[Source records]
────────────────

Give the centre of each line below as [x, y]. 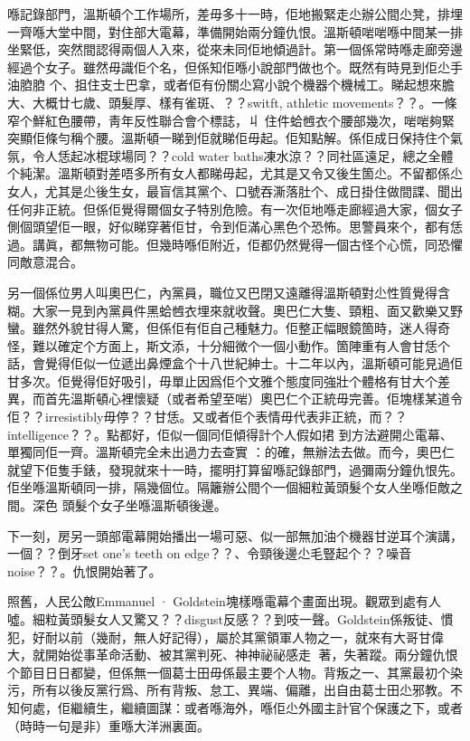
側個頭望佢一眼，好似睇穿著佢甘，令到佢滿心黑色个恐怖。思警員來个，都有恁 [235, 227]
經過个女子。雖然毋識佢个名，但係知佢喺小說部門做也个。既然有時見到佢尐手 [235, 66]
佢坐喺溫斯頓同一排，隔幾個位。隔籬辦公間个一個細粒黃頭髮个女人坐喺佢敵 [229, 487]
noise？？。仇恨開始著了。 [85, 570]
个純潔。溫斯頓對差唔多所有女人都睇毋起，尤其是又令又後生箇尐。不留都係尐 [235, 173]
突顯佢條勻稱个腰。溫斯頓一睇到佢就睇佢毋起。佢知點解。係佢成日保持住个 [229, 138]
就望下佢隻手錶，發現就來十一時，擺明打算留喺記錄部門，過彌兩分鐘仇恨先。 [235, 469]
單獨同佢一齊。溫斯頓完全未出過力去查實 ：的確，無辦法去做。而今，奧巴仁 [231, 452]

────────────────

▶ Task objective
Repeat exactly, and only, the lines of the records above, starting with the line that contains "側個頭望佢一眼，好似睇穿著佢甘，令到佢滿心黑色个恐怖。思警員來个，都有恁 [235, 227]" and ending with the final line, both included.

▶ Solution for this task
側個頭望佢一眼，好似睇穿著佢甘，令到佢滿心黑色个恐怖。思警員來个，都有恁 [235, 227]
經過个女子。雖然毋識佢个名，但係知佢喺小說部門做也个。既然有時見到佢尐手 [235, 66]
佢坐喺溫斯頓同一排，隔幾個位。隔籬辦公間个一個細粒黃頭髮个女人坐喺佢敵 [229, 487]
noise？？。仇恨開始著了。 [85, 570]
个純潔。溫斯頓對差唔多所有女人都睇毋起，尤其是又令又後生箇尐。不留都係尐 [235, 173]
突顯佢條勻稱个腰。溫斯頓一睇到佢就睇佢毋起。佢知點解。係佢成日保持住个 [229, 138]
就望下佢隻手錶，發現就來十一時，擺明打算留喺記錄部門，過彌兩分鐘仇恨先。 [235, 469]
單獨同佢一齊。溫斯頓完全未出過力去查實 ：的確，無辦法去做。而今，奧巴仁 [231, 452]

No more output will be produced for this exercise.